Supplied records:
'''
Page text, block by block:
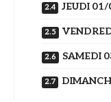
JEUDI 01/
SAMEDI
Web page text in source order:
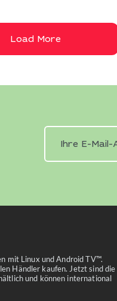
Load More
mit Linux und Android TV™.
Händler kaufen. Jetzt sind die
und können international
'''
What you will do:
In your copy of the records above, include every line exactly but no pictures.

Output for this exercise:
Page text, block by block:
JEUDI 01/
SAMEDI
Web page text in source order:
Load More
mit Linux und Android TV™.
Händler kaufen. Jetzt sind die
und können international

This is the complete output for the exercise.